El gobernador de Puebla —Sergio Salomón— anunciaba con certeza de visionario que la entidad contará con el sistema de videovigilancia más extenso en su historia. En paralelo, el presidente municipal capitalino, Pepe Chedraui, en su evento de investidura, no tardaba en subirse al tren digital con un acuerdo pre-pactado: conectar las más 800 cámaras de Oxxo’s al sistema de videovigilancia gubernamental. Nada escaparía ya a la lente omnipresente.

Los poblanos no lo sabemos, pero vivimos —de acuerdo a múltiples estudios— en la ciudad más videovigilada de América Latina. ¿Usted lo siente?

Hay más de 15 mil cámaras repartidas por la capital.

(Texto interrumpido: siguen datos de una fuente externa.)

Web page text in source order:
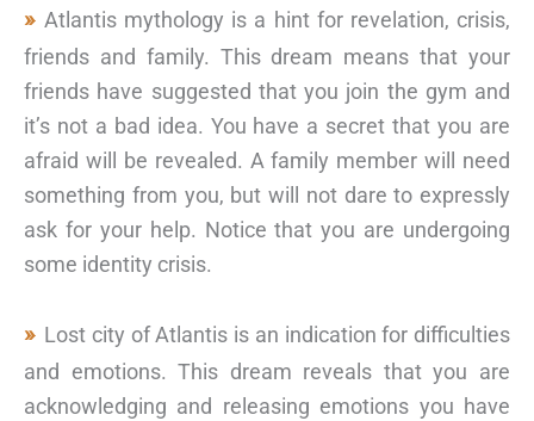
Atlantis mythology is a hint for revelation, crisis,
friends and family. This dream means that your
friends have suggested that you join the gym and
it’s not a bad idea. You have a secret that you are
afraid will be revealed. A family member will need
something from you, but will not dare to expressly
ask for your help. Notice that you are undergoing
some identity crisis.
Lost city of Atlantis is an indication for difficulties
and emotions. This dream reveals that you are
acknowledging and releasing emotions you have
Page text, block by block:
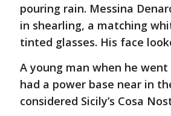
pouring rain. Messina
in shearling, a matching
tinted glasses. His face
A young man when he
had a power base near in
considered Sicily’s Cosa
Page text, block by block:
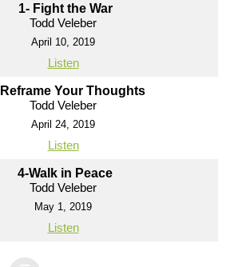
1- Fight the War
Todd Veleber
April 10, 2019
Listen
Your Thoughts
Todd Veleber
April 24, 2019
Listen
4-Walk in Peace
Todd Veleber
May 1, 2019
Listen
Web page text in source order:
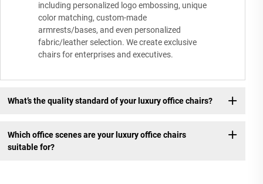
including personalized logo embossing, unique
color matching, custom-made
armrests/bases, and even personalized
fabric/leather selection. We create exclusive
chairs for enterprises and executives.
What’s the quality standard of your luxury office chairs?
Which office scenes are your luxury office chairs
suitable for?
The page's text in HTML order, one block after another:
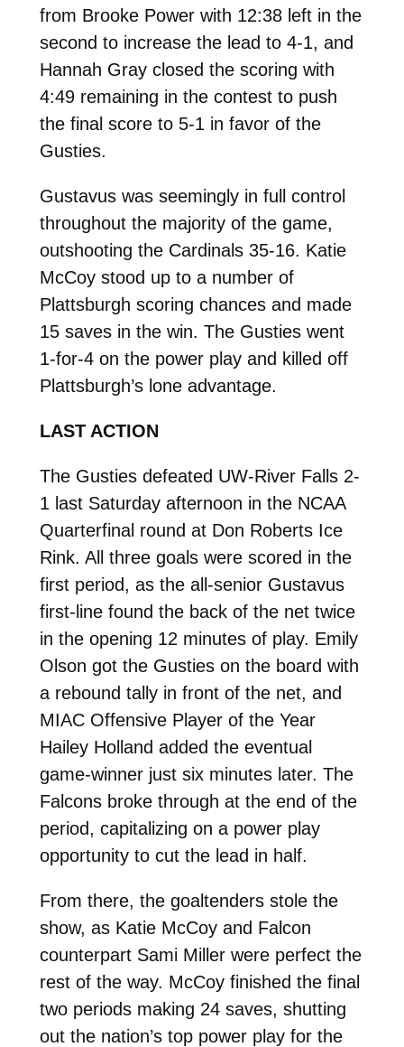
from Brooke Power with 12:38 left in the
second to increase the lead to 4-1, and
Hannah Gray closed the scoring with
4:49 remaining in the contest to push
the final score to 5-1 in favor of the
Gusties.
Gustavus was seemingly in full control
throughout the majority of the game,
outshooting the Cardinals 35-16. Katie
McCoy stood up to a number of
Plattsburgh scoring chances and made
15 saves in the win. The Gusties went
1-for-4 on the power play and killed off
Plattsburgh’s lone advantage.
LAST ACTION
The Gusties defeated UW-River Falls 2-
1 last Saturday afternoon in the NCAA
Quarterfinal round at Don Roberts Ice
Rink. All three goals were scored in the
first period, as the all-senior Gustavus
first-line found the back of the net twice
in the opening 12 minutes of play. Emily
Olson got the Gusties on the board with
a rebound tally in front of the net, and
MIAC Offensive Player of the Year
Hailey Holland added the eventual
game-winner just six minutes later. The
Falcons broke through at the end of the
period, capitalizing on a power play
opportunity to cut the lead in half.
From there, the goaltenders stole the
show, as Katie McCoy and Falcon
counterpart Sami Miller were perfect the
rest of the way. McCoy finished the final
two periods making 24 saves, shutting
out the nation’s top power play for the
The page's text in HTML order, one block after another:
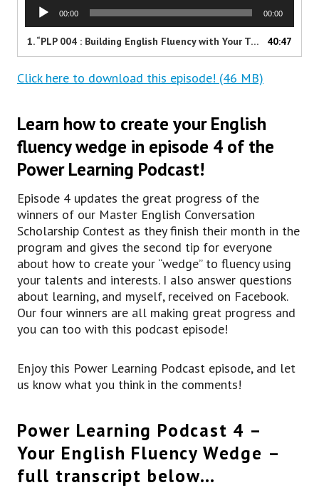
P
y
e
r
00:00 00:00
1.“PLP 004 : Building English Fluency with Your Talents and Interests” 40:47
Click here to download this episode! (46 MB)
Learn how to create your English
fluency wedge in episode 4 of the
Power Learning Podcast!
Episode 4 updates the great progress of the
winners of our Master English Conversation
Scholarship Contest as they finish their month in the
program and gives the second tip for everyone
about how to create your “wedge” to fluency using
your talents and interests. I also answer questions
about learning, and myself, received on Facebook.
Our four winners are all making great progress and
you can too with this podcast episode!
Enjoy this Power Learning Podcast episode, and let
us know what you think in the comments!
Power Learning Podcast 4 –
Your English Fluency Wedge –
full transcript below…
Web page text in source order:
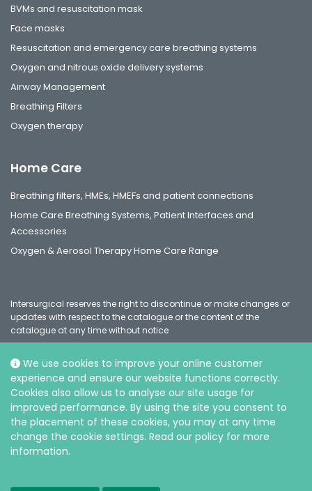
We use cookies to improve your online customer
experience and ensure our website functions correctly.
Cookies also allow us to analyse our site usage for
improved performance. By using the site you consent to
the placement of these cookies, you may at any time
change the cookie settings. Read our policy for more
information.
BVMs and resuscitation mask
Face masks
Resuscitation and emergency care breathing systems
Oxygen and nitrous oxide delivery systems
Airway Management
Breathing Filters
Oxygen therapy
Home Care
Breathing filters, HMEs, HMEFs and patient connections
Home Care Breathing Systems, Patient Interfaces and
Accessories
Oxygen & Aerosol Therapy Home Care Range
Intersurgical reserves the right to discontinue or make changes or
updates with respect to the catalogue or the content of the
catalogue at any time without notice
Social
© Intersurgical Ltd, 2026 |Privacy and Cookie policy
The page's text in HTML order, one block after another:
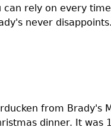
can rely on every
never disappoints.
from Brady's
dinner. It was

Un número menor que las 24 mil de Guadalajara o las 80 mil de CDMX, aunque aquí en una proporción más alta: 4.53 cámaras por cada mil habitantes. La Ciudad de México, por ejemplo, se diluye en 3.5.

Aun así, Puebla sigue siendo un aprendiz tímido en el juego del control total. En Taiyuan, China, operan 117 cámaras por cada mil habitantes. No es casualidad: de las 20 ciudades más vigiladas del mundo, 18 se encuentran en territorio chino. El régimen ha perfeccionado el arte del panóptico, combinando vigilancia y calificación ciudadana en un ballet distópico de obediencia.

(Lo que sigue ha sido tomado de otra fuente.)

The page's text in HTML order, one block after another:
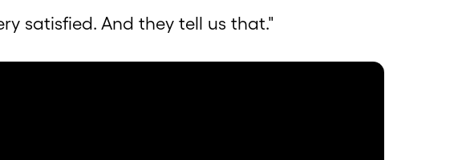
satisfied. And they tell us that."
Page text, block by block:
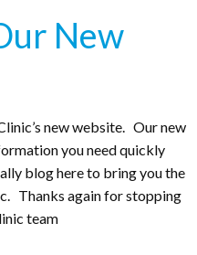
New
new website. Our new
you need quickly
blog here to bring you the
Thanks again for stopping
team
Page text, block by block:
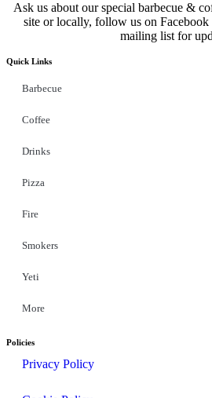
Ask us about our special barbecue &
site or locally, follow us on
mailing list for
Quick Links
Barbecue
Coffee
Drinks
Pizza
Fire
Smokers
Yeti
More
Policies
Privacy Policy
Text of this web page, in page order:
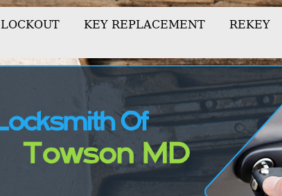
LOCKOUT KEY REPLACEMENT REKEY
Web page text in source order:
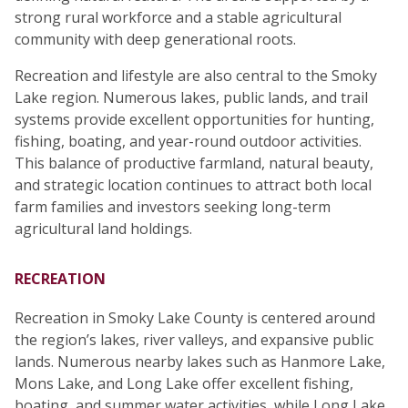
strong rural workforce and a stable agricultural
community with deep generational roots.
Recreation and lifestyle are also central to the Smoky
Lake region. Numerous lakes, public lands, and trail
systems provide excellent opportunities for hunting,
fishing, boating, and year-round outdoor activities.
This balance of productive farmland, natural beauty,
and strategic location continues to attract both local
farm families and investors seeking long-term
agricultural land holdings.
RECREATION
Recreation in Smoky Lake County is centered around
the region’s lakes, river valleys, and expansive public
lands. Numerous nearby lakes such as Hanmore Lake,
Mons Lake, and Long Lake offer excellent fishing,
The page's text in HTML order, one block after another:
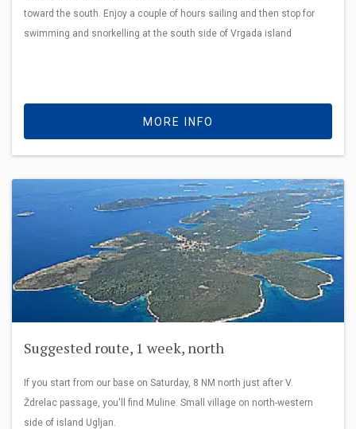
toward the south. Enjoy a couple of hours sailing and then stop for
swimming and snorkelling at the south side of Vrgada island
MORE INFO
Suggested route, 1 week, north
If you start from our base on Saturday, 8 NM north just after V.
Ždrelac passage, you'll find Muline. Small village on north-western
side of island Ugljan.

Ahí la vigilancia no es un lujo, sino un régimen. China lidera la lista de las ciudades más vigiladas, porque allá la cámara no es solo un ojo; es un juez. Califica y etiqueta a cada persona según su comportamiento, como un guardián sin alma que decide si eres apto para tomar el tren o para quedarte en casa. Este número, que podría llamar «ranking social» llega a determinar la posibilidad de tomar un taxi o adquirir un crédito hipotecario.

En teoría, la vigilancia debería ser un intercambio justo. Renunciamos a nuestra privacidad y libertad a cambio de paz y seguridad. En China es el extremo, la tecnología permitió el estado totalitario socialista que añoraban los soviets, aderezado con un régimen capitalista dentro de un mercado estatista.

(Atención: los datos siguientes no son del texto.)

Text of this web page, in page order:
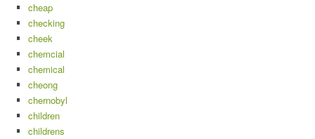
cheap
checking
cheek
chemcial
chemical
cheong
chernobyl
children
childrens
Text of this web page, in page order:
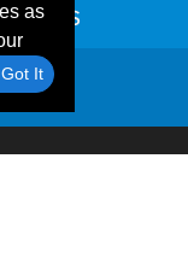
as
It
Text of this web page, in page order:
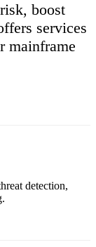
boost
services
mainframe
detection,
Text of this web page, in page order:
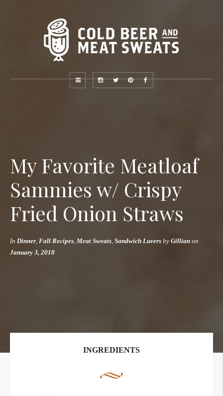
My Favorite Meatloaf
Sammies w/ Crispy
Fried Onion Straws
In Dinner, Fall Recipes, Meat Sweats, Sandwich Luvers by Gillian on
January 3, 2018
INGREDIENTS
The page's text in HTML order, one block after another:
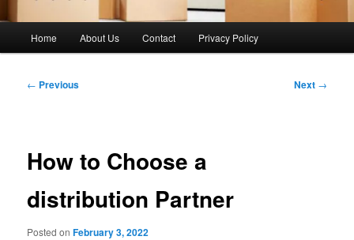
Home About Us Contact Privacy Policy
Post
← Previous Next →
How to Choose a
distribution Partner
Posted onFebruary 3, 2022
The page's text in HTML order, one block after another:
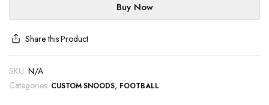
Buy Now
Share this Product
SKU: N/A
Categories: CUSTOM SNOODS, FOOTBALL
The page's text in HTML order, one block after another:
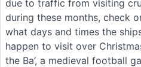
due to traffic from visiting
during these months, check
what days and times the
happen to visit over
the Ba’, a medieval football

Pero en México ni siquiera tenemos esa opción. En Puebla nuestro modelo es menos sofisticado y más chambón. Aquí, la pirinola siempre cae en «todos pierden». Vivimos lo peor de dos mundos: un estado primitivo que no evoluciona más allá del garrote, en un entorno inundado de gadgets hipertecnológicos.

Un celular capaz de realizar todas las operaciones de la humanidad en un instante, tomando video de un auto con una cabeza humana en una hielera —dentro de un coche en llamas— afuera de la máxima instalación que presume de monitorear la seguridad del estado, el C5 del Periférico. Le recuerdo que eso pasó hace un mes.

Nada pasó, nadie vio nada. Las cámaras estaban ahí, pero el sistema, fiel a su costumbre, miró hacia otro lado. Lo mismo sucede con los 1,600 policías estatales que deberían portar cámaras corporales, grabando sus actividades diarias. Pregúntese usted: ¿cuántos de ellos realmente las usan? ¿Cuántos archivos están disponibles para su consulta?

Bienvenido al México ciberpunk. Aquí, la vigilancia no garantiza orden, ni la tecnología inteligencia. Un espejismo de modernidad que maquilla la incompetencia estatal con un barniz tecnológico.

Las cámaras están ahí, parpadeando en la oscuridad como ojos descarnados que nunca se cansan. Ven porque es lo único que saben hacer, como quien mira llover sabiendo que el agua nunca dejará de caer. Nosotros, resignados, seguimos caminando, esperando que, al menos esta vez, la tormenta no nos toque.